Systemic mastocytosis


Systemic mastocytosis, often termed systemic mast cell disease (SMCD), is a clonal disorder of the mast cell and its precursor cells. The clinical symptoms and signs of systemic mastocytosis (systemic mast cell disease) are due to the accumulation of these clonally derived mast cells in different tissues, including bone marrow, skin, the gastrointestinal (GI) tract, the liver, and the spleen.

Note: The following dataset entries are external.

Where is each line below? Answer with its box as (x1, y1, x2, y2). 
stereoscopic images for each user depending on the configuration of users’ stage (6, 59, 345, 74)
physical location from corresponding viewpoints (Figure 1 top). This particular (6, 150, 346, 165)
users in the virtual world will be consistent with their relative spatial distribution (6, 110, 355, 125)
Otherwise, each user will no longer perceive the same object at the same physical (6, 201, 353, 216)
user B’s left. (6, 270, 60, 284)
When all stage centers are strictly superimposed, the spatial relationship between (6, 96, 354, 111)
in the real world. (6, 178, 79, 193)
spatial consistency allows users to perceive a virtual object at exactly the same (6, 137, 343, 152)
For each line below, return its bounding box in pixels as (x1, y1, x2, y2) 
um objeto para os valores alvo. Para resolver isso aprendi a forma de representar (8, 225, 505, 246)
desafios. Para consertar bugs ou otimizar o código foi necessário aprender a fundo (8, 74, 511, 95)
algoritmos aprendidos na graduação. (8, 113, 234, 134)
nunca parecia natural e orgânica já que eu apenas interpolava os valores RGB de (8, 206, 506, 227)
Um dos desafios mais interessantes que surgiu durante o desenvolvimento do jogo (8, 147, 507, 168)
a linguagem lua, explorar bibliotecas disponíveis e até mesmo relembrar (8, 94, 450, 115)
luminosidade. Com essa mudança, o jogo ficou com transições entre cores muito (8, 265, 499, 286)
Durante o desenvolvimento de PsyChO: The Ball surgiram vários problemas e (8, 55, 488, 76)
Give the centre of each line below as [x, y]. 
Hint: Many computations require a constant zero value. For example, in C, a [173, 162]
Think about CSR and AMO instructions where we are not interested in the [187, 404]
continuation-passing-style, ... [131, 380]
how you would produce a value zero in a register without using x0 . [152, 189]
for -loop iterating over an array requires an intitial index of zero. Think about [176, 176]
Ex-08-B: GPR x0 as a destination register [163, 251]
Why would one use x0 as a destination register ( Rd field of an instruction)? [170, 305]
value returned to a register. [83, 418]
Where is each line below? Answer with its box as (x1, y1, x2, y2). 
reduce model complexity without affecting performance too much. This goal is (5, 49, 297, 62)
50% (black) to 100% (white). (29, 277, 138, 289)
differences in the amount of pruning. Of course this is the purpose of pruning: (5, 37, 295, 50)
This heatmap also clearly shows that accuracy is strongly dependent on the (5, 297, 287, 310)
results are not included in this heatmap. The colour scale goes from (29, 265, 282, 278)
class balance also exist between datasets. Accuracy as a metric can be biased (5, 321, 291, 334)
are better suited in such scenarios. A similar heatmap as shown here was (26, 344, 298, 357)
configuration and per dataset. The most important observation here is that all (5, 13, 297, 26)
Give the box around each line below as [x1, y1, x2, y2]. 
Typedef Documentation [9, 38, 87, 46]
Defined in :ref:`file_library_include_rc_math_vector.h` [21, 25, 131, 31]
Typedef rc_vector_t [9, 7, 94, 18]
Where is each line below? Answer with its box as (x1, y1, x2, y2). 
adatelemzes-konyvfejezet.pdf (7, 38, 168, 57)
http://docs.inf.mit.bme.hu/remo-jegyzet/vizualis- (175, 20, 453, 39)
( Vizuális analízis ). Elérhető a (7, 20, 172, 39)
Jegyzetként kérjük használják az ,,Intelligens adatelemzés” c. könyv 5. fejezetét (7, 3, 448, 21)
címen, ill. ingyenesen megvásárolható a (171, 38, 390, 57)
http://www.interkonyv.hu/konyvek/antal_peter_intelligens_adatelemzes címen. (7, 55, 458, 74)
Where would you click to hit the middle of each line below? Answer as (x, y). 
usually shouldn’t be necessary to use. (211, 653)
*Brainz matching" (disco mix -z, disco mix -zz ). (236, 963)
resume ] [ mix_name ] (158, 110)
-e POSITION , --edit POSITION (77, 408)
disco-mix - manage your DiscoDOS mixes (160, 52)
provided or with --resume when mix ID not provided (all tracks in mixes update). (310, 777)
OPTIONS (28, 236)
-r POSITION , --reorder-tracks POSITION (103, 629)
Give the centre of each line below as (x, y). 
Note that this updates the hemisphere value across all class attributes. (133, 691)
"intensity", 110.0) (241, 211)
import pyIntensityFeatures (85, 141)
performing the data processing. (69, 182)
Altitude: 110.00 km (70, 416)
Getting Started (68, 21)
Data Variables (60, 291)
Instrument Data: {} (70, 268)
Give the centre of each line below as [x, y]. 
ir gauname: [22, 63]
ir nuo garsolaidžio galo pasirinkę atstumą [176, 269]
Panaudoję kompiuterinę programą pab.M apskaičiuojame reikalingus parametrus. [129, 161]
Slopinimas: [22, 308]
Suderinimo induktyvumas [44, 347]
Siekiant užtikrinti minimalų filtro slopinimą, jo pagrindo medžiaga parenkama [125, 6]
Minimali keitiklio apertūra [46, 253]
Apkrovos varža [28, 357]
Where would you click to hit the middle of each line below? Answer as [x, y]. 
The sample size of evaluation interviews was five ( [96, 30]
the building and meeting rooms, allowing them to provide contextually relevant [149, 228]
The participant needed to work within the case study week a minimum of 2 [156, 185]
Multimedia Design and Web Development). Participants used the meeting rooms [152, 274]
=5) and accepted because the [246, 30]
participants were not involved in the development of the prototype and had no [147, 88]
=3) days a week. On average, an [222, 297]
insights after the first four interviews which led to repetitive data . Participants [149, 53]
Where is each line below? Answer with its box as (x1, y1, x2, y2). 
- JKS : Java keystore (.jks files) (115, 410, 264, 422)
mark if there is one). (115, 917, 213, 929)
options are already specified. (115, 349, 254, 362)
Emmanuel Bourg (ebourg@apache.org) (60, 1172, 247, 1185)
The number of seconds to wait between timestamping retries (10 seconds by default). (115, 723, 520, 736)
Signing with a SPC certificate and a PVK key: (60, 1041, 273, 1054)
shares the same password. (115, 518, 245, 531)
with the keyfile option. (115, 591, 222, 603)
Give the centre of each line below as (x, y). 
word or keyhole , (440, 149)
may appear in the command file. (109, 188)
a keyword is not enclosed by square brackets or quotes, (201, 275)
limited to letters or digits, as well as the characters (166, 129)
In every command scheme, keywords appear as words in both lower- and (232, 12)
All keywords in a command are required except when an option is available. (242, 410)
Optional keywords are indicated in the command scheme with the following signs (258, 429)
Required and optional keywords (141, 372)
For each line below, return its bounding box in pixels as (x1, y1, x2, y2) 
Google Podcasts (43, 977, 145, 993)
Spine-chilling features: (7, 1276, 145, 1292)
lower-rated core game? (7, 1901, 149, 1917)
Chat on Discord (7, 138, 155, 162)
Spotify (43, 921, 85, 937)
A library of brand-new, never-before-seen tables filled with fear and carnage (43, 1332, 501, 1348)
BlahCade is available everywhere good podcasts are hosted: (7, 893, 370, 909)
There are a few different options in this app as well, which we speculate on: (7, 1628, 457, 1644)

The clinical symptoms a patient experiences when suffering from the condition are due to the mass of mast cells present in the tissue concerned and include recurrent headaches, itching, flushing, palpitations and fainting, gastric ulcer disease and lower abdominal crampy pain. These systemic changes contribute to bone pain and malabsorption and produce small, reddish brown macules or papules, termed urticaria pigmentosa within the skin which are present in 90 percent or more patients with indolent systemic mastocytosis.

source: NetDoc


 Possible triggers of Mastocytosis includes:

  • Physical stimuli, eg heat, cold, friction, sunlight, fatigue, exercise or fever.
  • Emotional stimuli, eg stress.
  • Certain foods, eg cheese, spices, shellfish, food preservatives, flavourings and colourings, monosodium glutamate.
  • Environmental toxins, eg perfumes, pesticides.
  • Insect bites, jelly fish stings, snake bites.
  • Infection (bacterial, fungal or viral).
  • Drugs, eg alcohol, anaesthetic agents, dextran, aspirin and non-steroidal anti-inflammatory drugs (NSAIDS), antibiotics, opioids, thiamine, quinine, gallamine, procaine, some radiographic dyes,polymyxin B, scopolamine and tubocurarine


The diagnosis is suspected first on the clinical history and physical findings. A 24-h urine collection for measurement of histamine and other metabolites, blood levels of histamine or the mast cell-derived neutral protease tryptase assist in confirming things. Additional investigations may be required depending on the clinical symptoms. Obviously a tissue diagnosis is easy if the skin lesions are present, but to confirm a diagnosis of the systemic involvement of other organs a bone marrow biopsy and aspiration is often performed.

source: NetDoc


Systemic mastocytosis is classified into four forms:

  1. The majority of patients have what is referred to as an 'Indolent' form that is not known to alter life expectancy and the associated clinical findings define their treatment and management.
  2. If the blood system is involved ('associated haematologic disorder'), then the nature of the blood disorder dictates the treatment required and the prognosis which can vary widely.
  3. In 'Aggressive Systemic mastocytosis' the liver, spleen and lymphatic system are involved and the prognosis is poor.
  4. 'Mast cell Leukemia' is the rarest form of the disease and is invariably fatal.